Task details: The word to look for is "convolution". Report every line of the entries below that has it.

Information provided:
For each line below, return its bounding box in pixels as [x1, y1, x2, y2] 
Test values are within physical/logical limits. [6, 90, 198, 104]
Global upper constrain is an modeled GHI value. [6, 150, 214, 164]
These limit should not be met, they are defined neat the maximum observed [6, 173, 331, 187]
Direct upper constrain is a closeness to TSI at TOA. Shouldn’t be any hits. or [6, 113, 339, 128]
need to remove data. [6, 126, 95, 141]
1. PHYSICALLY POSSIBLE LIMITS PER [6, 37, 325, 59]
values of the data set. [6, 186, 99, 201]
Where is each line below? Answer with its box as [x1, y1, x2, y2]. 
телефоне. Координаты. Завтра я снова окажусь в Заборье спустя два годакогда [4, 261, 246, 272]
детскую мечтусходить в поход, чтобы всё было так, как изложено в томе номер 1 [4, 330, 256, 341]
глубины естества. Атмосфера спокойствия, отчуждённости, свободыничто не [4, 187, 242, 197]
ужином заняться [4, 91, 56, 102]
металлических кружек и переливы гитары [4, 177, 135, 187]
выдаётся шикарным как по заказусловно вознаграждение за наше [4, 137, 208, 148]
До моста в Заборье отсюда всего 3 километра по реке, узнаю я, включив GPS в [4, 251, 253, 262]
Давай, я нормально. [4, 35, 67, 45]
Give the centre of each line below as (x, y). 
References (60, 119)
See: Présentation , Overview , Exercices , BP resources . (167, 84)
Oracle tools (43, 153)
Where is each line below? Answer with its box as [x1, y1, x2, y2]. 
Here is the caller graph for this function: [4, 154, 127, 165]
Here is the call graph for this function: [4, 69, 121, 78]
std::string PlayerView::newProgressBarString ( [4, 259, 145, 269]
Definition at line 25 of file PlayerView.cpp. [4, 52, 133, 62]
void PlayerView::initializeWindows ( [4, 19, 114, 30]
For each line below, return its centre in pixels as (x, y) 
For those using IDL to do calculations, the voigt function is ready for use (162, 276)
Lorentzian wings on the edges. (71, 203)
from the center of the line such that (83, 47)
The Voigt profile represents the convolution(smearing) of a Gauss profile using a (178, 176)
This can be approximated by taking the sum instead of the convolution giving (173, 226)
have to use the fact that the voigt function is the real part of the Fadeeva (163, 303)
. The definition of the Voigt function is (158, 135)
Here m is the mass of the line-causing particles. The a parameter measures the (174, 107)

Solution below:
The Voigt profile represents the convolution(smearing) of a Gauss profile using a (178, 176)
This can be approximated by taking the sum instead of the convolution giving (173, 226)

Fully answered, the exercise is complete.